We waited for the war to start, and then started applying sanctions, but not those that would really hurt the Russians. Continue to let Russia sell oil? Ridiculous. Do nothing to provide Ukraine with defensive air capabilities it did not have itself? Absolute folly. We are told that sanctions were only applied slowly, and that some of the more serious ones were withheld entirely, because our European allies could not agree to them.
Biden deserves full credit for a providing a limited, if predictably effective, response while having kept the NATO alliance together. But is that really our goal? Should it be our goal? Personally I would have said our goal should be to prevent that war.
To Biden and especially more to our European allies, one must pose a simple question: Did you ever hear of a little trio involving Hitler, Chamberlain, and appeasement? If not, please go google it, because this was no different and even more blatant. How could you miss the similarities? Putin massed his troops, and then told us he wasn't planning to invade, and we (I mean actually YOU, NATO leaders) believed him. Believed him because "we" wanted to, because the alternative seemed so er.., unpleasant.

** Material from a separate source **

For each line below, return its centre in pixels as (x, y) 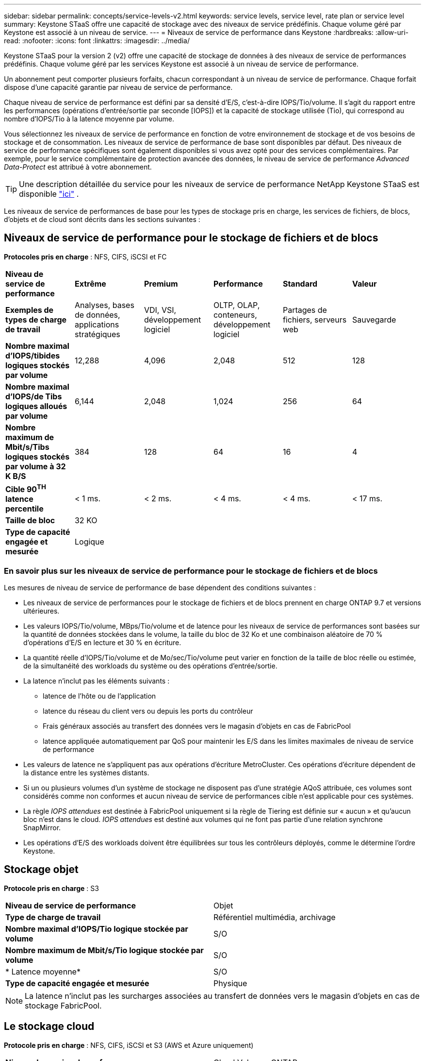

There's a lot to answer for here. Have "we" looked at a map of Europe to see how many more countries will border the new expanded "Russia" after Putin completes his occupation of Ukraine? When "we" looked at the potential downsides for Europe, we fully considered Putin cutting off the gas, but did we consider him reinvading Poland? I'm no warmonger (our recent wars in Iraq and Afghanistan were unnecessary and doomed to failure). But sometimes, gentlemen, there is a higher calling than the price of gas. One example may have been when we went to war to free Kuwait from an illegal Iraqi occupation. I think the Ukraine situation is one of them, too, and that a clear and hard military response was probably the only thing that might (might!) have made Putin think twice.
What if I'm wrong and Russia dissolves into a puddle of red ink and Putin turns tail and goes home tomorrow? (He won't, I'll wager.) How do we now get back to the status quo ante? How long will it take us to unkill the Ukrainian dead, repatriate the refugees, rebuild cities, undo the Russian occupation of Crimea, and push Russian nationals living in Ukrainian territory back across the border into Russia? (Sure, I added a couple of items to the wish list - a dictator must pay a price, after all.) We failed to learn the lesson of appeasement. We should have recognized it for what it was, and cut it off immediately.